■ **EXERCISE INSTRUCTIONS**:
Would you output all the lines below precisely as they stand, leaving each picture out?

(Dataset entries)

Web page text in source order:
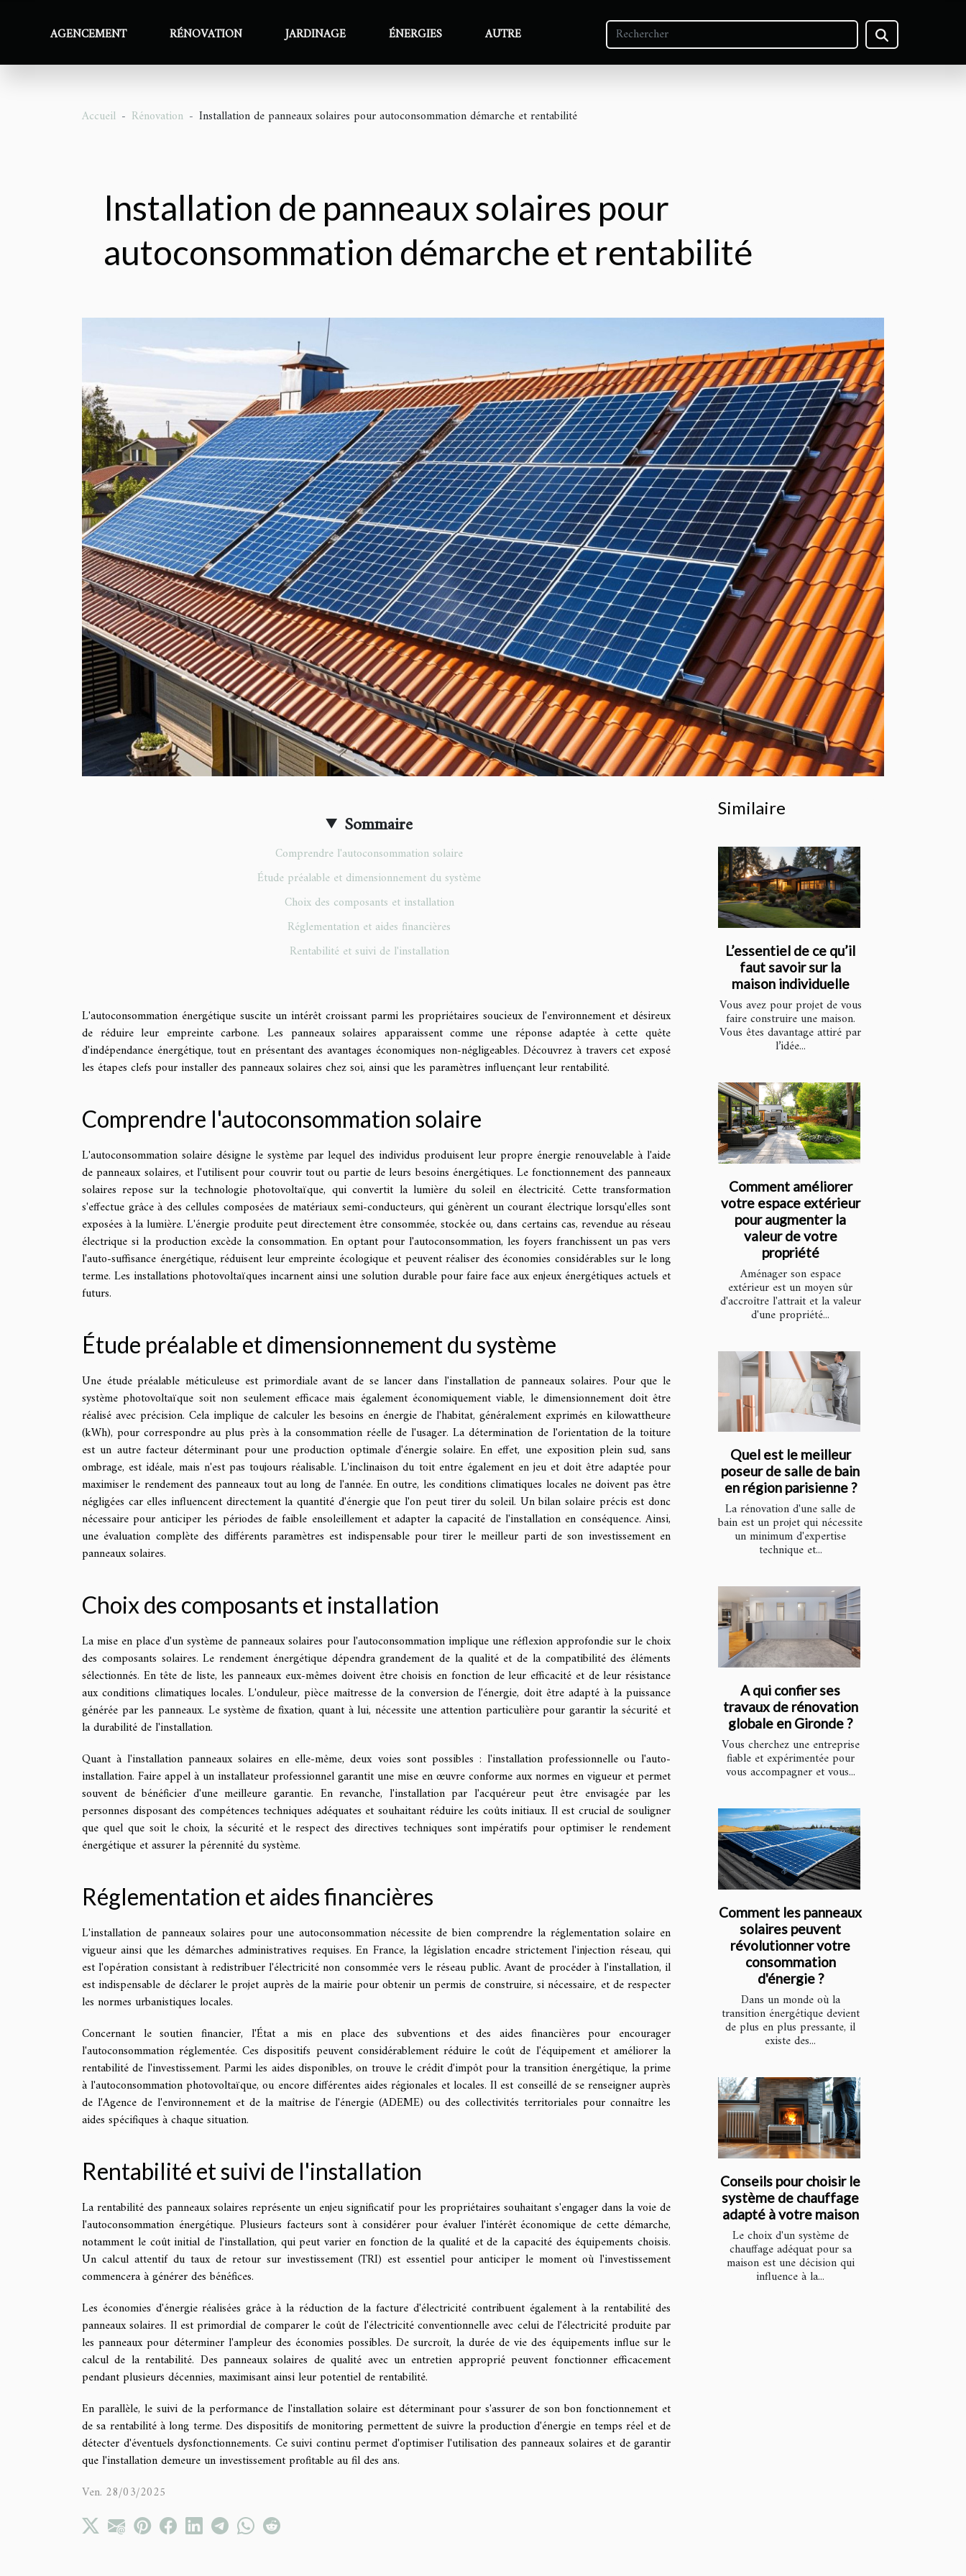
AGENCEMENT RÉNOVATION JARDINAGE ÉNERGIES AUTRE
Accueil Rénovation Installation de panneaux solaires pour autoconsommation démarche et rentabilité
Installation de panneaux solaires pour
autoconsommation démarche et rentabilité
Sommaire
Comprendre l'autoconsommation solaire
Étude préalable et dimensionnement du système
Choix des composants et installation
Réglementation et aides financières
Rentabilité et suivi de l'installation
L'autoconsommation énergétique suscite un intérêt croissant parmi les propriétaires soucieux de l'environnement et désireux
de réduire leur empreinte carbone. Les panneaux solaires apparaissent comme une réponse adaptée à cette quête
d'indépendance énergétique, tout en présentant des avantages économiques non-négligeables. Découvrez à travers cet exposé
les étapes clefs pour installer des panneaux solaires chez soi, ainsi que les paramètres influençant leur rentabilité.
Comprendre l'autoconsommation solaire
L'autoconsommation solaire désigne le système par lequel des individus produisent leur propre énergie renouvelable à l'aide
de panneaux solaires, et l'utilisent pour couvrir tout ou partie de leurs besoins énergétiques. Le fonctionnement des panneaux
solaires repose sur la technologie photovoltaïque, qui convertit la lumière du soleil en électricité. Cette transformation
s'effectue grâce à des cellules composées de matériaux semi-conducteurs, qui génèrent un courant électrique lorsqu'elles sont
exposées à la lumière. L'énergie produite peut directement être consommée, stockée ou, dans certains cas, revendue au réseau
électrique si la production excède la consommation. En optant pour l'autoconsommation, les foyers franchissent un pas vers
l'auto-suffisance énergétique, réduisent leur empreinte écologique et peuvent réaliser des économies considérables sur le long
terme. Les installations photovoltaïques incarnent ainsi une solution durable pour faire face aux enjeux énergétiques actuels et
futurs.
Étude préalable et dimensionnement du système
Une étude préalable méticuleuse est primordiale avant de se lancer dans l'installation de panneaux solaires. Pour que le
système photovoltaïque soit non seulement efficace mais également économiquement viable, le dimensionnement doit être
réalisé avec précision. Cela implique de calculer les besoins en énergie de l'habitat, généralement exprimés en kilowattheure
(kWh), pour correspondre au plus près à la consommation réelle de l'usager. La détermination de l'orientation de la toiture
est un autre facteur déterminant pour une production optimale d'énergie solaire. En effet, une exposition plein sud, sans
ombrage, est idéale, mais n'est pas toujours réalisable. L'inclinaison du toit entre également en jeu et doit être adaptée pour
maximiser le rendement des panneaux tout au long de l'année. En outre, les conditions climatiques locales ne doivent pas être
négligées car elles influencent directement la quantité d'énergie que l'on peut tirer du soleil. Un bilan solaire précis est donc
nécessaire pour anticiper les périodes de faible ensoleillement et adapter la capacité de l'installation en conséquence. Ainsi,
une évaluation complète des différents paramètres est indispensable pour tirer le meilleur parti de son investissement en
panneaux solaires.
Choix des composants et installation
La mise en place d'un système de panneaux solaires pour l'autoconsommation implique une réflexion approfondie sur le choix
des composants solaires. Le rendement énergétique dépendra grandement de la qualité et de la compatibilité des éléments
sélectionnés. En tête de liste, les panneaux eux-mêmes doivent être choisis en fonction de leur efficacité et de leur résistance
aux conditions climatiques locales. L'onduleur, pièce maîtresse de la conversion de l'énergie, doit être adapté à la puissance
générée par les panneaux. Le système de fixation, quant à lui, nécessite une attention particulière pour garantir la sécurité et
la durabilité de l'installation.
Quant à l'installation panneaux solaires en elle-même, deux voies sont possibles : l'installation professionnelle ou l'auto-
installation. Faire appel à un installateur professionnel garantit une mise en œuvre conforme aux normes en vigueur et permet
souvent de bénéficier d'une meilleure garantie. En revanche, l'installation par l'acquéreur peut être envisagée par les
personnes disposant des compétences techniques adéquates et souhaitant réduire les coûts initiaux. Il est crucial de souligner
que quel que soit le choix, la sécurité et le respect des directives techniques sont impératifs pour optimiser le rendement
énergétique et assurer la pérennité du système.
Réglementation et aides financières
L'installation de panneaux solaires pour une autoconsommation nécessite de bien comprendre la réglementation solaire en
vigueur ainsi que les démarches administratives requises. En France, la législation encadre strictement l'injection réseau, qui
est l'opération consistant à redistribuer l'électricité non consommée vers le réseau public. Avant de procéder à l'installation, il
est indispensable de déclarer le projet auprès de la mairie pour obtenir un permis de construire, si nécessaire, et de respecter
les normes urbanistiques locales.
Concernant le soutien financier, l'État a mis en place des subventions et des aides financières pour encourager
l'autoconsommation réglementée. Ces dispositifs peuvent considérablement réduire le coût de l'équipement et améliorer la
rentabilité de l'investissement. Parmi les aides disponibles, on trouve le crédit d'impôt pour la transition énergétique, la prime
à l'autoconsommation photovoltaïque, ou encore différentes aides régionales et locales. Il est conseillé de se renseigner auprès
de l'Agence de l'environnement et de la maîtrise de l'énergie (ADEME) ou des collectivités territoriales pour connaître les
aides spécifiques à chaque situation.
Rentabilité et suivi de l'installation
La rentabilité des panneaux solaires représente un enjeu significatif pour les propriétaires souhaitant s'engager dans la voie de
l'autoconsommation énergétique. Plusieurs facteurs sont à considérer pour évaluer l'intérêt économique de cette démarche,
notamment le coût initial de l'installation, qui peut varier en fonction de la qualité et de la capacité des équipements choisis.
Un calcul attentif du taux de retour sur investissement (TRI) est essentiel pour anticiper le moment où l'investissement
commencera à générer des bénéfices.
Les économies d'énergie réalisées grâce à la réduction de la facture d'électricité contribuent également à la rentabilité des
panneaux solaires. Il est primordial de comparer le coût de l'électricité conventionnelle avec celui de l'électricité produite par
les panneaux pour déterminer l'ampleur des économies possibles. De surcroît, la durée de vie des équipements influe sur le
calcul de la rentabilité. Des panneaux solaires de qualité avec un entretien approprié peuvent fonctionner efficacement
pendant plusieurs décennies, maximisant ainsi leur potentiel de rentabilité.
En parallèle, le suivi de la performance de l'installation solaire est déterminant pour s'assurer de son bon fonctionnement et
de sa rentabilité à long terme. Des dispositifs de monitoring permettent de suivre la production d'énergie en temps réel et de
détecter d'éventuels dysfonctionnements. Ce suivi continu permet d'optimiser l'utilisation des panneaux solaires et de garantir
que l'installation demeure un investissement profitable au fil des ans.
Ven. 28/03/2025
Similaire
L’essentiel de ce qu’il
faut savoir sur la
maison individuelle
Vous avez pour projet de vous
faire construire une maison.
Vous êtes davantage attiré par
l’idée...
Comment améliorer
votre espace extérieur
pour augmenter la
valeur de votre
propriété
Aménager son espace
extérieur est un moyen sûr
d'accroître l'attrait et la valeur
d'une propriété...
Quel est le meilleur
poseur de salle de bain
en région parisienne ?
La rénovation d'une salle de
bain est un projet qui nécessite
un minimum d'expertise
technique et...
A qui confier ses
travaux de rénovation
globale en Gironde ?
Vous cherchez une entreprise
fiable et expérimentée pour
vous accompagner et vous...
Comment les panneaux
solaires peuvent
révolutionner votre
consommation
d'énergie ?
Dans un monde où la
transition énergétique devient
de plus en plus pressante, il
existe des...
Conseils pour choisir le
système de chauffage
adapté à votre maison
Le choix d'un système de
chauffage adéquat pour sa
maison est une décision qui
influence à la...

■ **RESULT**:
Web page text in source order:
AGENCEMENT RÉNOVATION JARDINAGE ÉNERGIES AUTRE
Accueil Rénovation Installation de panneaux solaires pour autoconsommation démarche et rentabilité
Installation de panneaux solaires pour
autoconsommation démarche et rentabilité
Sommaire
Comprendre l'autoconsommation solaire
Étude préalable et dimensionnement du système
Choix des composants et installation
Réglementation et aides financières
Rentabilité et suivi de l'installation
L'autoconsommation énergétique suscite un intérêt croissant parmi les propriétaires soucieux de l'environnement et désireux
de réduire leur empreinte carbone. Les panneaux solaires apparaissent comme une réponse adaptée à cette quête
d'indépendance énergétique, tout en présentant des avantages économiques non-négligeables. Découvrez à travers cet exposé
les étapes clefs pour installer des panneaux solaires chez soi, ainsi que les paramètres influençant leur rentabilité.
Comprendre l'autoconsommation solaire
L'autoconsommation solaire désigne le système par lequel des individus produisent leur propre énergie renouvelable à l'aide
de panneaux solaires, et l'utilisent pour couvrir tout ou partie de leurs besoins énergétiques. Le fonctionnement des panneaux
solaires repose sur la technologie photovoltaïque, qui convertit la lumière du soleil en électricité. Cette transformation
s'effectue grâce à des cellules composées de matériaux semi-conducteurs, qui génèrent un courant électrique lorsqu'elles sont
exposées à la lumière. L'énergie produite peut directement être consommée, stockée ou, dans certains cas, revendue au réseau
électrique si la production excède la consommation. En optant pour l'autoconsommation, les foyers franchissent un pas vers
l'auto-suffisance énergétique, réduisent leur empreinte écologique et peuvent réaliser des économies considérables sur le long
terme. Les installations photovoltaïques incarnent ainsi une solution durable pour faire face aux enjeux énergétiques actuels et
futurs.
Étude préalable et dimensionnement du système
Une étude préalable méticuleuse est primordiale avant de se lancer dans l'installation de panneaux solaires. Pour que le
système photovoltaïque soit non seulement efficace mais également économiquement viable, le dimensionnement doit être
réalisé avec précision. Cela implique de calculer les besoins en énergie de l'habitat, généralement exprimés en kilowattheure
(kWh), pour correspondre au plus près à la consommation réelle de l'usager. La détermination de l'orientation de la toiture
est un autre facteur déterminant pour une production optimale d'énergie solaire. En effet, une exposition plein sud, sans
ombrage, est idéale, mais n'est pas toujours réalisable. L'inclinaison du toit entre également en jeu et doit être adaptée pour
maximiser le rendement des panneaux tout au long de l'année. En outre, les conditions climatiques locales ne doivent pas être
négligées car elles influencent directement la quantité d'énergie que l'on peut tirer du soleil. Un bilan solaire précis est donc
nécessaire pour anticiper les périodes de faible ensoleillement et adapter la capacité de l'installation en conséquence. Ainsi,
une évaluation complète des différents paramètres est indispensable pour tirer le meilleur parti de son investissement en
panneaux solaires.
Choix des composants et installation
La mise en place d'un système de panneaux solaires pour l'autoconsommation implique une réflexion approfondie sur le choix
des composants solaires. Le rendement énergétique dépendra grandement de la qualité et de la compatibilité des éléments
sélectionnés. En tête de liste, les panneaux eux-mêmes doivent être choisis en fonction de leur efficacité et de leur résistance
aux conditions climatiques locales. L'onduleur, pièce maîtresse de la conversion de l'énergie, doit être adapté à la puissance
générée par les panneaux. Le système de fixation, quant à lui, nécessite une attention particulière pour garantir la sécurité et
la durabilité de l'installation.
Quant à l'installation panneaux solaires en elle-même, deux voies sont possibles : l'installation professionnelle ou l'auto-
installation. Faire appel à un installateur professionnel garantit une mise en œuvre conforme aux normes en vigueur et permet
souvent de bénéficier d'une meilleure garantie. En revanche, l'installation par l'acquéreur peut être envisagée par les
personnes disposant des compétences techniques adéquates et souhaitant réduire les coûts initiaux. Il est crucial de souligner
que quel que soit le choix, la sécurité et le respect des directives techniques sont impératifs pour optimiser le rendement
énergétique et assurer la pérennité du système.
Réglementation et aides financières
L'installation de panneaux solaires pour une autoconsommation nécessite de bien comprendre la réglementation solaire en
vigueur ainsi que les démarches administratives requises. En France, la législation encadre strictement l'injection réseau, qui
est l'opération consistant à redistribuer l'électricité non consommée vers le réseau public. Avant de procéder à l'installation, il
est indispensable de déclarer le projet auprès de la mairie pour obtenir un permis de construire, si nécessaire, et de respecter
les normes urbanistiques locales.
Concernant le soutien financier, l'État a mis en place des subventions et des aides financières pour encourager
l'autoconsommation réglementée. Ces dispositifs peuvent considérablement réduire le coût de l'équipement et améliorer la
rentabilité de l'investissement. Parmi les aides disponibles, on trouve le crédit d'impôt pour la transition énergétique, la prime
à l'autoconsommation photovoltaïque, ou encore différentes aides régionales et locales. Il est conseillé de se renseigner auprès
de l'Agence de l'environnement et de la maîtrise de l'énergie (ADEME) ou des collectivités territoriales pour connaître les
aides spécifiques à chaque situation.
Rentabilité et suivi de l'installation
La rentabilité des panneaux solaires représente un enjeu significatif pour les propriétaires souhaitant s'engager dans la voie de
l'autoconsommation énergétique. Plusieurs facteurs sont à considérer pour évaluer l'intérêt économique de cette démarche,
notamment le coût initial de l'installation, qui peut varier en fonction de la qualité et de la capacité des équipements choisis.
Un calcul attentif du taux de retour sur investissement (TRI) est essentiel pour anticiper le moment où l'investissement
commencera à générer des bénéfices.
Les économies d'énergie réalisées grâce à la réduction de la facture d'électricité contribuent également à la rentabilité des
panneaux solaires. Il est primordial de comparer le coût de l'électricité conventionnelle avec celui de l'électricité produite par
les panneaux pour déterminer l'ampleur des économies possibles. De surcroît, la durée de vie des équipements influe sur le
calcul de la rentabilité. Des panneaux solaires de qualité avec un entretien approprié peuvent fonctionner efficacement
pendant plusieurs décennies, maximisant ainsi leur potentiel de rentabilité.
En parallèle, le suivi de la performance de l'installation solaire est déterminant pour s'assurer de son bon fonctionnement et
de sa rentabilité à long terme. Des dispositifs de monitoring permettent de suivre la production d'énergie en temps réel et de
détecter d'éventuels dysfonctionnements. Ce suivi continu permet d'optimiser l'utilisation des panneaux solaires et de garantir
que l'installation demeure un investissement profitable au fil des ans.
Ven. 28/03/2025
Similaire
L’essentiel de ce qu’il
faut savoir sur la
maison individuelle
Vous avez pour projet de vous
faire construire une maison.
Vous êtes davantage attiré par
l’idée...
Comment améliorer
votre espace extérieur
pour augmenter la
valeur de votre
propriété
Aménager son espace
extérieur est un moyen sûr
d'accroître l'attrait et la valeur
d'une propriété...
Quel est le meilleur
poseur de salle de bain
en région parisienne ?
La rénovation d'une salle de
bain est un projet qui nécessite
un minimum d'expertise
technique et...
A qui confier ses
travaux de rénovation
globale en Gironde ?
Vous cherchez une entreprise
fiable et expérimentée pour
vous accompagner et vous...
Comment les panneaux
solaires peuvent
révolutionner votre
consommation
d'énergie ?
Dans un monde où la
transition énergétique devient
de plus en plus pressante, il
existe des...
Conseils pour choisir le
système de chauffage
adapté à votre maison
Le choix d'un système de
chauffage adéquat pour sa
maison est une décision qui
influence à la...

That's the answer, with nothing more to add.